1. WEATHER : 1000000
2. VIDEO_PLAYERS : 1000000
3. SHOPPING : 1000000
4. PHOTOGRAPHY : 1000000
5. GAME : 1000000
6. ENTERTAINMENT : 1000000
7. EDUCATION : 1000000
8. HOUSE_AND_HOME : 500000
9. HEALTH_AND_FITNESS : 500000
10. FOOD_AND_DRINK : 500000
11. COMMUNICATION : 500000
12. TRAVEL_AND_LOCAL : 100000
13. TOOLS : 100000
14. SPORTS : 100000
15. SOCIAL : 100000
16. PRODUCTIVITY : 100000
17. PERSONALIZATION : 100000
18. PARENTING : 100000
19. MAPS_AND_NAVIGATION : 100000
20. FAMILY : 100000
21. COMICS : 100000
22. AUTO_AND_VEHICLES : 100000
23. ART_AND_DESIGN : 100000
24. NEWS_AND_MAGAZINES : 50000
25. BOOKS_AND_REFERENCE : 50000
26. BEAUTY : 50000
27. LIFESTYLE : 10000
28. LIBRARIES_AND_DEMO : 10000
29. FINANCE : 10000
30. DATING : 10000
31. MEDICAL : 1000
32. EVENTS : 1000
33. BUSINESS : 1000


Favorably, Photography landed in the top 4 for both the average and median downloads.
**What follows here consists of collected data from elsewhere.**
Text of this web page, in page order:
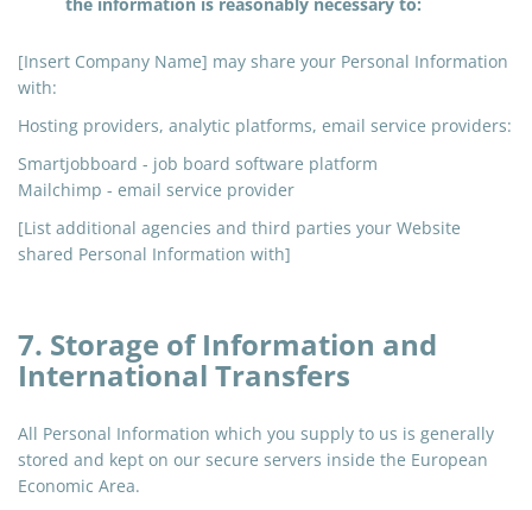
[Insert Company Name] may share your Personal Information
with:
Hosting providers, analytic platforms, email service providers:
Smartjobboard - job board software platform
Mailchimp - email service provider
[List additional agencies and third parties your Website
shared Personal Information with]
7. Storage of Information and
International Transfers
All Personal Information which you supply to us is generally
stored and kept on our secure servers inside the European
Economic Area.

Health & Fitness only placed in the top 50%.

To conclude, a Photography app would be the most ideal app to develop at this point in time. The landscape for competition is fairly low, no additional infrastructure needs to be developed to get it off the ground, and the apps are highly engaged by users as evidenced by the high number of reviews on both mobile platforms along with the number of downloads on Android.